On the plus side, all of these skills can be acquired through shadowing your colleagues and bosses whom you admire, and listening to experts, as well as some self-reflection.
“As a leader it’s important to reflect on one’s experiences to date. Consider when you’ve enjoyed leadership the most, when you’ve been the most effective as a leader, and other patterns. A lot of leadership is about connecting and sharing with others and hearing their stories,” Paterson says.
Take a lesson
For political agility, the simplest way of thinking about politics is knowing who the decision-makers are, understanding internal decision-making processes and ensuring you understand enough about the process in order to follow it.
There may be other layers to dig through, but in general once you can identify who it is that you need to influence and what you want them to think, feel and then take action on, then you’re on the right track to positively influence.
Lessons from the now classic self-help book ‘How to Win Friends and Influence People’ by Dale Carnegie, first published in 1936, stand the test of time. Carnegie’s main message from the book emphasises building positive relationships through empathy, genuine interest and avoiding criticism, while also highlighting the importance of praise, listening and remembering names.

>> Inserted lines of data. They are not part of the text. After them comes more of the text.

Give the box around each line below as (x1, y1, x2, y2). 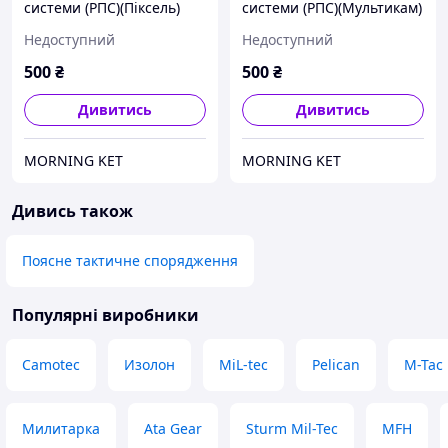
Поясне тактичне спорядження (22, 251, 238, 271)
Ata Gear (144, 419, 202, 439)
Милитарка (22, 419, 100, 439)
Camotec (22, 355, 80, 375)
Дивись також (12, 200, 133, 223)
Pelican (312, 355, 360, 375)
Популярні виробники (12, 304, 199, 327)
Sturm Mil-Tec (246, 419, 338, 439)
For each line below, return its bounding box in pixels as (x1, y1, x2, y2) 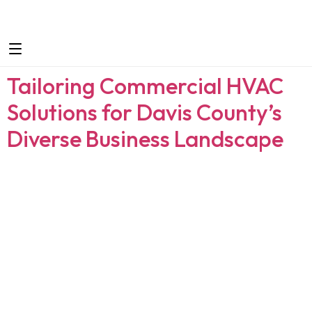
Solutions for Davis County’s (7, 98, 282, 126)
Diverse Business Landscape (7, 125, 283, 153)
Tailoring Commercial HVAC (7, 72, 283, 100)
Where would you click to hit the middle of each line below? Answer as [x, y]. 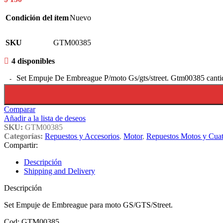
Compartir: [21, 145]
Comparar [20, 109]
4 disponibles [33, 61]
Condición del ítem [37, 17]
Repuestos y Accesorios [82, 136]
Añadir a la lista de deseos [45, 118]
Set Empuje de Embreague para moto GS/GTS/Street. [88, 205]
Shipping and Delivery [59, 171]
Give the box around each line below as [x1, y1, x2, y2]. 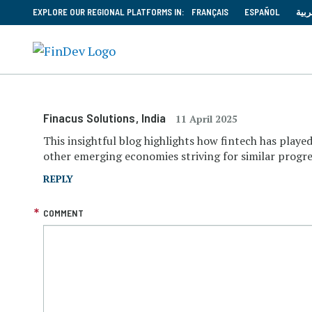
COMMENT [43, 206, 84, 219]
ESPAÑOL [244, 6, 280, 17]
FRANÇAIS [192, 6, 228, 17]
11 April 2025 [175, 112, 237, 125]
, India [136, 110, 166, 125]
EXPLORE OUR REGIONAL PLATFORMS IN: [33, 6, 185, 17]
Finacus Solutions [43, 110, 138, 125]
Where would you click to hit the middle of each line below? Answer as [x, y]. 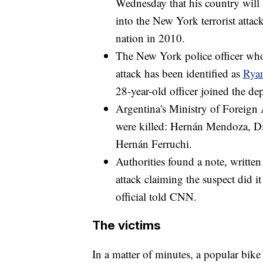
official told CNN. [156, 197]
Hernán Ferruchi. [154, 144]
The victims [127, 225]
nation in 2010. [150, 38]
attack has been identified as [179, 73]
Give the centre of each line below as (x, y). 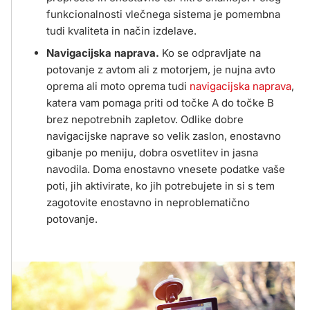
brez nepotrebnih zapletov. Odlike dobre (145, 119)
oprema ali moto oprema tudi (118, 86)
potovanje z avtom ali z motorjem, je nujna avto (161, 70)
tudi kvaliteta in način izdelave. (121, 31)
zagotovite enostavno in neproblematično (148, 202)
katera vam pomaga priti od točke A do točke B (160, 103)
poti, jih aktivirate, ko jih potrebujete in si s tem (161, 186)
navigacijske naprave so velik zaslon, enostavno (164, 136)
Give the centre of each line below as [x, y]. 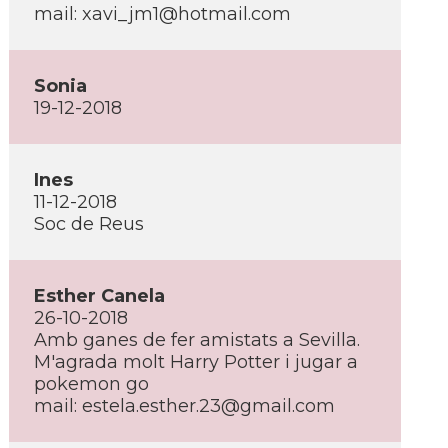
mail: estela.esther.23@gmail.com [184, 406]
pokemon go [91, 384]
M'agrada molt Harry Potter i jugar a [196, 362]
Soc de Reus [89, 224]
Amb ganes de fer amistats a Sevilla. [197, 340]
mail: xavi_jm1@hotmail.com [162, 14]
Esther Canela [99, 296]
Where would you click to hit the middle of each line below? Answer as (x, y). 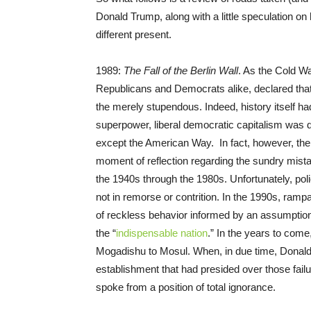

Another facet of influencing is indirect influencing. If you don’t have a relationship with a certain person but another colleague does, then asking them to influence on your behalf can also be effective.
“For some people that might seem Machiavellian. It depends. If you could say that what you are trying to make happen is good for customers, good for the organisation and good for the people involved, then actually the end justifies the means and that’s absolutely fine.
“Now, if you’re doing it to advance your own agenda at the expense of someone else’s, and it’s potentially going to do the organisation harm and not in the customer’s best interest, then yes, Machiavelli is at play,” Paterson says.
Critically, though, influencing can and perhaps ought to be a more ordinary day-to-day task, where finance professionals are business partnering and developing relationships with regular dialogue and sound advice.